Putin went on to argue Ukrainians do not exist as a people distinct from Russians — a denial of cultural identity by an invading world power that is a prerequisite for ethnic cleansing or even genocide, experts have argued. The International Criminal Court issued an arrest warrant for Putin for the alleged war crime of removing thousands of children from Ukraine into Russia. Other international organizations and Ukraine have labeled scores of other Russian actions as war crimes. 

Referring to western Ukraine, Putin said in the interview that Russia “regained this historical lands after the victory in the Great Patriotic War, as we call World War II,” and made the ahistorical and false case that Ukraine's ethnic identity was invented by USSR leader Josef Stalin.

The war in Ukraine has left hundreds of thousands dead, according to Western officials, and cities in the country’s east hollowed out by bombardment and evacuations. The United Nations reported in December that over 10,000 civilians have been killed. The largest European war since World War II has seen the utilization of both new technologies and trench warfarereminiscent of the bloody battles of World War I over a century ago.

U.S. lawmakers are rushing to get Ukraine military and humanitarian aid that Zelenskyy and military leaders there say is desperately needed as Russia continues to outman and outgun Ukrainian forces. The Democratic-controlled Senate passed the $93.5 billion aid package, $60 billion of which will go towards Ukraine’s war effort, on Monday night. It now faces a perilous vote in the Republican-controlled House, where Speaker Mike Johnson, R-La., has set low expectations for its immediate passage, if ever. The factions of the Republican party that oppose Ukraine aid are much more vocal and influential in the House than in the Senate.

Trump opposed the aid deal, arguing in a social media post over the weekend that “NO MONEY IN THE FORM OF FOREIGN AID SHOULD BE GIVEN TO ANY COUNTRY UNLESS IT IS DONE AS A LOAN, NOT JUST A GIVEAWAY.”

“I call the speaker to let the full House speak his mind and not allow a minority of the most extreme voices in the House to block this bill even from being voted on,” Biden said on Tuesday, noting it would likely have enough bipartisan support to pass if Johnson scheduled a vote. “This bipartisan bill sends a clear message to the Ukrainians, and to our partners, and to our allies around the world, America can't be trusted.
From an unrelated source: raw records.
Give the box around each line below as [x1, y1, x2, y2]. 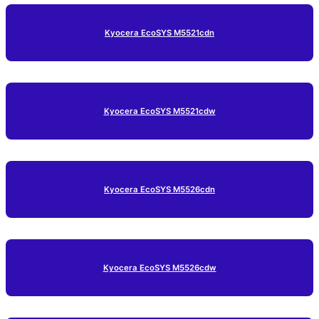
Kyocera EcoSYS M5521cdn [105, 27, 214, 38]
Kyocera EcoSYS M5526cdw [103, 262, 216, 273]
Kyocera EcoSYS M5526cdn [104, 184, 215, 194]
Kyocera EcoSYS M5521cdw [103, 105, 216, 116]

America can be relied upon.”

Scholz, the German chancellor whose country provides the second-most aid to Ukraine after the U.S., recently told German weekly Die Zeit that the country couldn’t fill any gap on its own if “the U.S.A. ceased to be a supporter.” The European Union, which shares some overlap with NATO, recently agreed to send $54 billion in economic aid to Ukraine.

Last May, Scholz openly endorsed Biden for reelection.

On Tuesday, Russian officials said they placed Kaja Kallas, the prime minister of NATO member Estonia, on a wanted list along with two other top Estonian officials. Their crime: removing Soviet-era World War II monuments in their country since the war in Ukraine began. Other NATO countries, including states formerly controlled by Russia like Poland, Latvia and Lithuania, have done the same.

It's the first time the Russian Interior Ministry has put a foreign leader on a wanted list, according to the Associated Press. U.S. Senator Lindsey Graham, R-S.C., a longtime Russia hawk who ultimately voted against the foreign aid bill after Trump’s encouragement, was also on the list.

Sweden is on the path to become NATO’s 32nd member and Finland joined the alliance last April after both countries ditched their long-held positions of military nonalignment in the wake of the invasion of Ukraine. Ukraine itself aspires to be a NATO member, but — while Biden, Stoltenberg and others have said it should eventually join the alliance — western leaders have said its ascension will have to wait until after the war so as to not obligate the U.S. and other NATO countries to enter the current ground war with Russia.

“Our country can definitely become one of the global security donors and one of the strongest members of NATO,” Zelenskyy said in December. “We are working for this.”

The Associated Press contributed to this story.